Since my last post here, over 7 months ago, we’ve completed first substantial drafts of all 10 chapters of the book on Collecting in the IT era. The literature survey has made a substantial contribution to the material; and the use of an Excel spreadsheet enabled the process. This is just another example of the massive contribution that the humble spreadsheet has made to modern life since its inception in 1979. Designed ostensibly for manipulating numbers, it has proved equally useful for organising text.
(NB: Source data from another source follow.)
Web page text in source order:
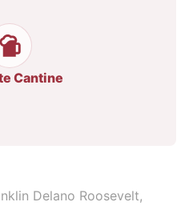
Cantine
Delano Roosevelt,
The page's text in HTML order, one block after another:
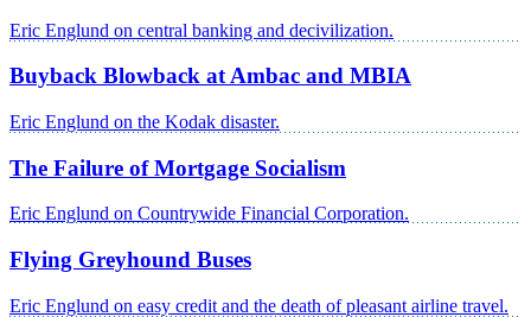
Eric Englund on central banking and decivilization.
Buyback Blowback at Ambac and MBIA
Eric Englund on the Kodak disaster.
The Failure of Mortgage Socialism
Eric Englund on Countrywide Financial Corporation.
Flying Greyhound Buses
Eric Englund on easy credit and the death of pleasant airline travel.
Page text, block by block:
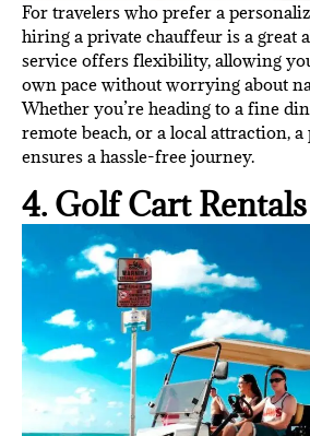
For travelers who prefer a
hiring a private chauffeur is a great
service offers flexibility, allowing
own pace without worrying about
Whether you’re heading to a fine
remote beach, or a local attraction,
ensures a hassle-free journey.
4. Golf Cart Rentals
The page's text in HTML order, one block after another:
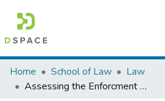
Colleges, Institutes & Collections
Browse AAU-ETD
Home School of Law
Law
Assessing the Enforcment of the Abuse of Market Dominance Provisions of Ethiopia’s Competition Law in the Cement Market
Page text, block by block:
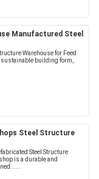
Manufactured Steel
Warehouse for Feed
sustainable building form,
Steel Structure
Steel Structure
is a durable and
.....
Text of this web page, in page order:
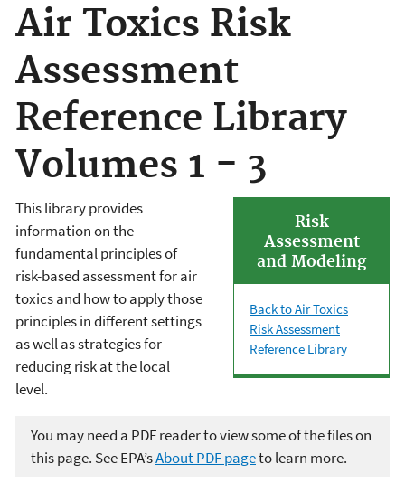
Air Toxics Risk
Assessment
Reference Library
Volumes 1 - 3
Risk
Assessment
and Modeling
Back to Air Toxics
Risk Assessment
Reference Library
This library provides
information on the
fundamental principles of
risk-based assessment for air
toxics and how to apply those
principles in different settings
as well as strategies for
reducing risk at the local
level.
You may need a PDF reader to view some of the files on
this page. See EPA’sAbout PDF pageto learn more.
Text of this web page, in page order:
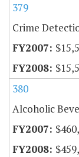
379
Crime
380
Alcoholic
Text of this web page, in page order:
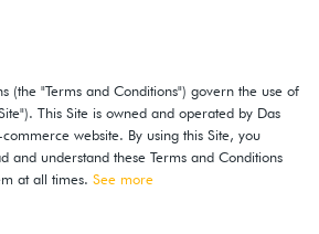
(the "Terms and Conditions") govern the use of
This Site is owned and operated by Das
website. By using this Site, you
and understand these Terms and Conditions
at all times. See more
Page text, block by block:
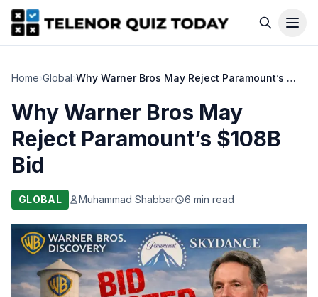
Home›Global› Why Warner Bros May Reject Paramount’s $108B Bid
Why Warner Bros May
Reject Paramount’s $108B
Bid
GLOBAL Muhammad Shabbar 6 min read

In my first foray into writing books at the National Computing Centre in the 1980s, I tried recording key points that I read or discovered about a subject, in a Word document, and then rearranging them into separate chapters. It was a pretty effective method – but only worked for fairly concise units of text and relatively few of them. For this book I have used a spreadsheet to assemble more than 3,400 chunks of relevant points from over 300 books, papers and other sources; many of the chunks consisting of part-paragraphs of over 80 words of text either copied from digital texts or hand-typed-in. Against each chunk are columns of reference details and allocations to particular chapters. The ability to apply consistent organisation over such a large volume of material, and to be able to search and filter every column, provides a huge advancement in capability over my 1980’s efforts; a capability to identify key points, to assess differing views, and to construct new thoughts and ideas around a particular topic.

The simplicity and power of its structures across both numbers and text, makes the spreadsheet a premier performer in creating order from chaos; it is the hammer and wheel for 21st century individuals.